Friday, January 16th, 2004

John Ashcroft ran for the U.S. Senate in 2000, and lost. (to a dead man). Before his defeat he was given a mailing list worth &/036;1.7 million by the Spirit of America political action committee. Turns out he failed to comply with federal election law by concealing the gift from the PAC. The National Voting Rights Institute and Public Citizen have called for a investigation by a special prosecutor.

Kill that messenger

Thursday, January 15th, 2004

It should surprise no one to learn that George W. Bush was determined to invade Iraq as soon as he took office.

It’s a bit surprising that a Bush administration insider, former Treasury Secretary Paul O’Neill, should be the one to tell us. There was a fine interview with O’Neill on Fresh Air Wednesday, in which O’Neill makes completely clear what Bush and Rumsfeld are hoping to obscure: that Bush had already decided to wage a war of aggression against Iraq, and that his administration’s top foreign policy priority was the search for an excuse to do so.

The White House, true to form, is attacking O’Neill, claiming that he stole classified documents. Bush hopes to keep us thinking about how the secrets got revealed, so we don’t think too carefully about why the secrets existed in the first place.

Hearts and Minds

Wednesday, January 14th, 2004

The American occupation government in Iraq is gradually becoming aware of how badly we are hated by the people whose country we rule.

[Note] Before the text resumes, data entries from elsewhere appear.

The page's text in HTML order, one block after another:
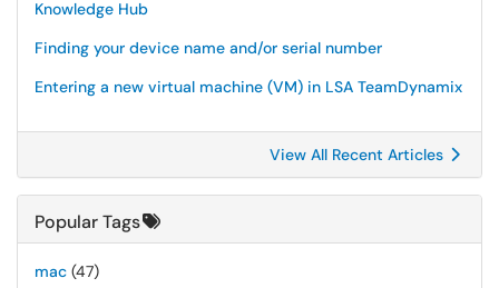
Knowledge Hub
Finding your device name and/or serial number
Entering a new virtual machine (VM) in LSA TeamDynamix
View All Recent Articles
Popular Tags
mac (47)

Not surprisingly, one of the grievances the Iraqis have is the large number of Iraqis being held prisoner, with neither POW status nor civilian criminal charges. NPR reports that even the U.S. knows these prisoners are innocent. So what could be better for public relations than a large-scale prisoner release?

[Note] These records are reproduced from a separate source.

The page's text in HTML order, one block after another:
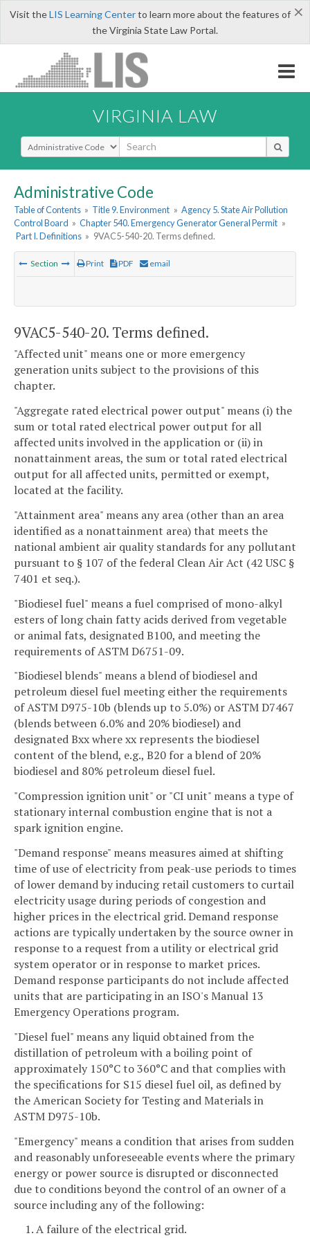
×
Visit theLIS Learning Centerto learn more about the features of
the Virginia State Law Portal.
VIRGINIA LAW
Select Search Type
Administrative Code
Table of Contents » Title 9. Environment » Agency 5. State Air Pollution
Control Board » Chapter 540. Emergency Generator General Permit »
Part I. Definitions » 9VAC5-540-20. Terms defined.
Section Print PDF email
9VAC5-540-20. Terms defined.
"Affected unit" means one or more emergency
generation units subject to the provisions of this
chapter.
"Aggregate rated electrical power output" means (i) the
sum or total rated electrical power output for all
affected units involved in the application or (ii) in
nonattainment areas, the sum or total rated electrical
output for all affected units, permitted or exempt,
located at the facility.
"Attainment area" means any area (other than an area
identified as a nonattainment area) that meets the
national ambient air quality standards for any pollutant
pursuant to § 107 of the federal Clean Air Act (42 USC §
7401 et seq.).
"Biodiesel fuel" means a fuel comprised of mono-alkyl
esters of long chain fatty acids derived from vegetable
or animal fats, designated B100, and meeting the
requirements of ASTM D6751-09.
"Biodiesel blends" means a blend of biodiesel and
petroleum diesel fuel meeting either the requirements
of ASTM D975-10b (blends up to 5.0%) or ASTM D7467
(blends between 6.0% and 20% biodiesel) and
designated Bxx where xx represents the biodiesel
content of the blend, e.g., B20 for a blend of 20%
biodiesel and 80% petroleum diesel fuel.
"Compression ignition unit" or "CI unit" means a type of
stationary internal combustion engine that is not a
spark ignition engine.
"Demand response" means measures aimed at shifting
time of use of electricity from peak-use periods to times
of lower demand by inducing retail customers to curtail
electricity usage during periods of congestion and
higher prices in the electrical grid. Demand response
actions are typically undertaken by the source owner in
response to a request from a utility or electrical grid
system operator or in response to market prices.
Demand response participants do not include affected
units that are participating in an ISO's Manual 13
Emergency Operations program.
"Diesel fuel" means any liquid obtained from the
distillation of petroleum with a boiling point of
approximately 150°C to 360°C and that complies with
the specifications for S15 diesel fuel oil, as defined by
the American Society for Testing and Materials in
ASTM D975-10b.
"Emergency" means a condition that arises from sudden
and reasonably unforeseeable events where the primary
energy or power source is disrupted or disconnected
due to conditions beyond the control of an owner of a
source including any of the following:
1. A failure of the electrical grid.

In this case, one might ask what could be worse. Relatives were given no information by the occupation government, so they waited outside the prison hoping their family members would be among the 100 people that L. Paul Bremer promised to release. The prisoners weren’t released at the prison, though, they were driven away from it, so the families just had to follow the caravan. Finally the prisoners—60, not 100—were simply put off the trucks in the middle of a major highway. Now the Iraqis, whose loved ones are mostly still imprisoned, are even more ungrateful than they were before.

Iraq war unnecessary, says War College

Tuesday, January 13th, 2004

A report published by the Army War College says the U.S. war against Iraq was unnecessary, and that Saddam Hussein was not a threat to the United States. “The United States may be able to defeat al-Qaeda, but it cannot rid the world of terrorism, much less evil,” the report’s author writes.